The following code transforms an ascii formatted chess tournament results table in a .csv.
library("stringr")
## Warning: package 'stringr' was built under R version 3.1.3
setwd("C:\\Users\\Andrew\\Desktop\\Cuny\\Data Acquisition\\Project 1")
chess_grid <- readLines("tournamentinfo.txt")
## Warning in readLines("tournamentinfo.txt"): incomplete final line found on
## 'tournamentinfo.txt'
str(chess_grid)
## chr [1:196] "-----------------------------------------------------------------------------------------" ...
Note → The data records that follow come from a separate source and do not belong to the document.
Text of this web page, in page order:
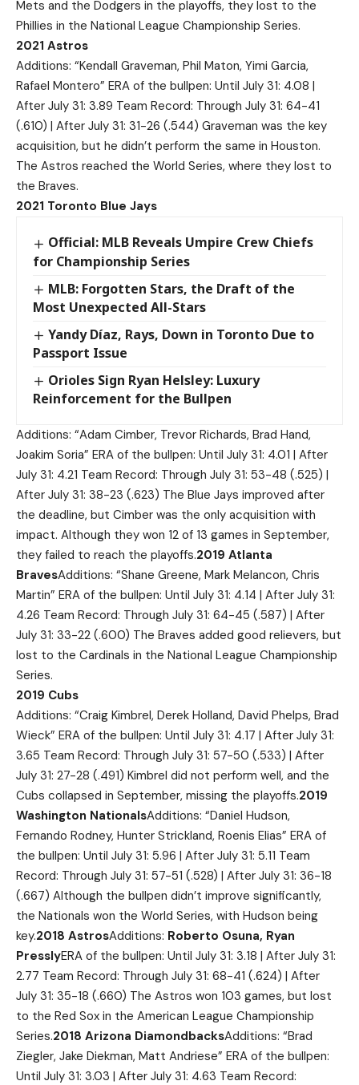
Mets and the Dodgers in the playoffs, they lost to the
Phillies in the National League Championship Series.
2021 Astros
Additions: “Kendall Graveman, Phil Maton, Yimi Garcia,
Rafael Montero” ERA of the bullpen: Until July 31: 4.08 |
After July 31: 3.89 Team Record: Through July 31: 64-41
(.610) | After July 31: 31-26 (.544) Graveman was the key
acquisition, but he didn’t perform the same in Houston.
The Astros reached the World Series, where they lost to
the Braves.
2021 Toronto Blue Jays
Official: MLB Reveals Umpire Crew Chiefs
for Championship Series
MLB: Forgotten Stars, the Draft of the
Most Unexpected All-Stars
Yandy Díaz, Rays, Down in Toronto Due to
Passport Issue
Orioles Sign Ryan Helsley: Luxury
Reinforcement for the Bullpen
Additions: “Adam Cimber, Trevor Richards, Brad Hand,
Joakim Soria” ERA of the bullpen: Until July 31: 4.01 | After
July 31: 4.21 Team Record: Through July 31: 53-48 (.525) |
After July 31: 38-23 (.623) The Blue Jays improved after
the deadline, but Cimber was the only acquisition with
impact. Although they won 12 of 13 games in September,
they failed to reach the playoffs.2019 Atlanta
BravesAdditions: “Shane Greene, Mark Melancon, Chris
Martin” ERA of the bullpen: Until July 31: 4.14 | After July 31:
4.26 Team Record: Through July 31: 64-45 (.587) | After
July 31: 33-22 (.600) The Braves added good relievers, but
lost to the Cardinals in the National League Championship
Series.
2019 Cubs
Additions: “Craig Kimbrel, Derek Holland, David Phelps, Brad
Wieck” ERA of the bullpen: Until July 31: 4.17 | After July 31:
3.65 Team Record: Through July 31: 57-50 (.533) | After
July 31: 27-28 (.491) Kimbrel did not perform well, and the
Cubs collapsed in September, missing the playoffs.2019
Washington NationalsAdditions: “Daniel Hudson,
Fernando Rodney, Hunter Strickland, Roenis Elias” ERA of
the bullpen: Until July 31: 5.96 | After July 31: 5.11 Team
Record: Through July 31: 57-51 (.528) | After July 31: 36-18
(.667) Although the bullpen didn’t improve significantly,
the Nationals won the World Series, with Hudson being
key.2018 AstrosAdditions: Roberto Osuna, Ryan
PresslyERA of the bullpen: Until July 31: 3.18 | After July 31:
2.77 Team Record: Through July 31: 68-41 (.624) | After
July 31: 35-18 (.660) The Astros won 103 games, but lost
to the Red Sox in the American League Championship
Series.2018 Arizona DiamondbacksAdditions: “Brad
Ziegler, Jake Diekman, Matt Andriese” ERA of the bullpen:
Until July 31: 3.03 | After July 31: 4.63 Team Record:
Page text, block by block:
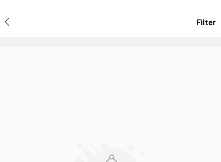
Filter
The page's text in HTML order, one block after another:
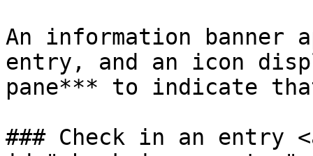
An information banner
entry, and an icon
pane*** to indicate
### Check in an entry
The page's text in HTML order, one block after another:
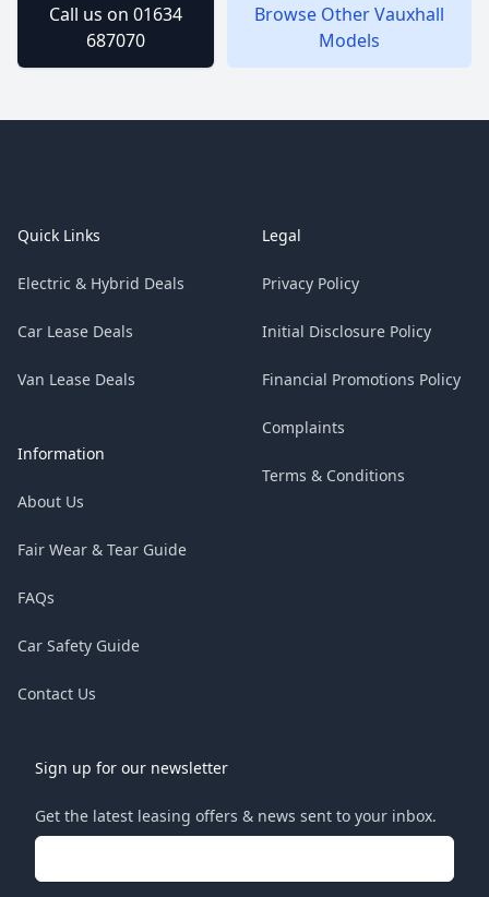
Call us on 01634
687070
Browse OtherVauxhall
Models
Quick Links
Electric & Hybrid Deals
Car Lease Deals
Van Lease Deals
Information
About Us
Fair Wear & Tear Guide
FAQs
Car Safety Guide
Contact Us
Legal
Privacy Policy
Initial Disclosure Policy
Financial Promotions Policy
Complaints
Terms & Conditions
Sign up for our newsletter
Get the latest leasing offers & news sent to your inbox.
Email address

#Extracts vector of player names
player_name <- (str_trim(unlist(str_extract_all(chess_grid, "([[:alpha:] ]-?){15,31}"))))[2:65]
str(player_name)
## chr [1:64] "GARY HUA" "DAKSHESH DARURI" "ADITYA BAJAJ" ...
#Extracts vector of states
state <- str_trim(unlist(str_extract_all(chess_grid, " MI | ON | OH ")))
str(state)
## chr [1:64] "ON" "MI" "MI" "MI" "MI" "OH" "MI" "MI" ...
#Extracts vector of player scores
results <- unlist(str_extract_all(chess_grid, "[:digit:][//.][:digit:]"))
str(results)
## chr [1:64] "6.0" "6.0" "6.0" "5.5" "5.5" "5.0" "5.0" ...
#Extracts vector of player preratings
prerating <- as.integer(sub(pattern = 'R: ', replacement = '', x = unlist(str_extract_all(chess_grid, "R: [[:digit:] ]{4}"))))
#add index
names(prerating) <- (1:64)
str(prerating)
## Named int [1:64] 1794 1553 1384 1716 1655 1686 1649 1641 1411 1365 ...
## - attr(*, "names")= chr [1:64] "1" "2" "3" "4" ...
#Collects rest of string following top row 'total points', with opponent data
opp_dat <- gsub("\\|", " ", str_sub(unlist(str_extract_all(chess_grid, "[:digit:][//.][:digit:][|DLWUXBH[:digit:] ]{44}")), start = 10, end = 47))
str(opp_dat)
## chr [1:64] "39 W 21 W 18 W 14 W 7 D 12 D 4" ...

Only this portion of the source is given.